Location
- Stockton Street Hartlepool, England, TS24 7NT
- Coordinates: 54°41′02″N 1°12′36″W﻿ / ﻿54.6840°N 1.2100°W

Information
- Type: Education
- Established: 1897
- Principal: Darren Hankey
- Website: www.hartlepoolfe.ac.uk

= Hartlepool College of Further Education =

Hartlepool College of Further Education is a non-denominational mixed further education college based in Hartlepool, United Kingdom, providing courses to students aged 16 and over. The college has existed in several forms since 1849, but occupied its now familiar location on Stockton Street in the early 1960s. In 2006 plans were made to replace the college building with a modern, purpose-built campus with dedicated specialist areas in Engineering, Aerospace, Automotive, Environmental Technologies, Construction, Hospitality and Catering, Health and Beauty, Sport and many others. The new building was constructed between 2009 and 2011 at a cost of £53 million, with final groundwork completed in summer 2012. The college was officially opened by Andrew Mountbatten-Windsor in February 2012. Its Skills Academy was opened by Peter Mandelson in October 2011.

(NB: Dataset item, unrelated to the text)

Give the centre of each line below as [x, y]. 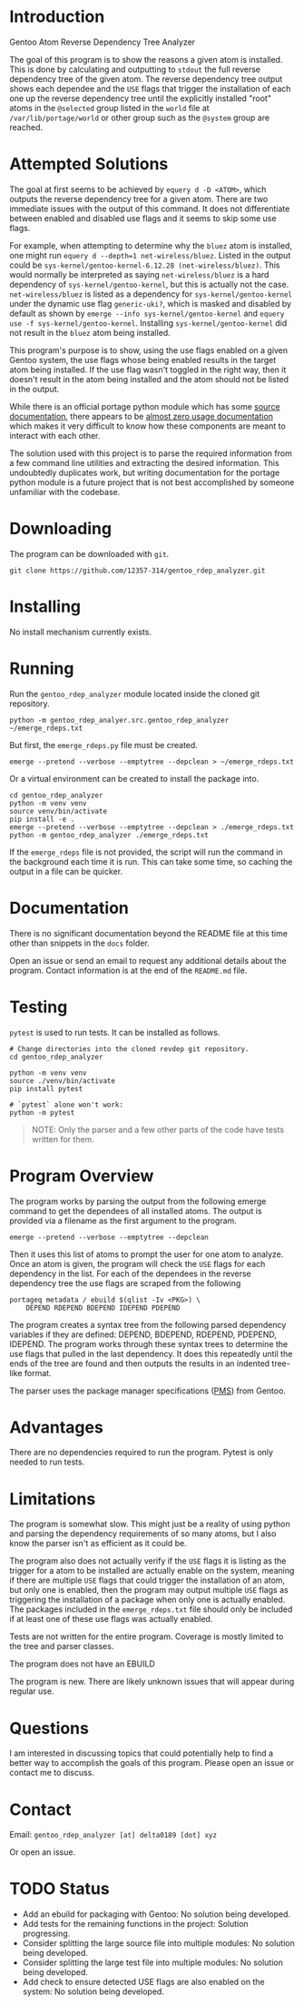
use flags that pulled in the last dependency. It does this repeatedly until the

Resources to be found in the new college include an aircraft hangar containing two ex-RAF Jet Provost T5s, a Westland Gazelle Helicopter and a Rolls-Royce airliner engine, an 800m square open-air "Learning Terrace" for environmental technologies, a dedicated Sixth Form Centre, a sports science laboratory and CryoSpa, a large conference centre, a restaurant (The Flagship) and the Luminary Suite, a centre containing health, hair and beauty salons and a fully equipped fitness suite. Many of the college's facilities are available commercially to the public, and open extended hours and weekends.

The college is the largest provider of apprenticeships in the Tees Valley, and has contact with over 2,000 businesses and employers. Its employer engagement is rated "Outstanding" by OfSTED.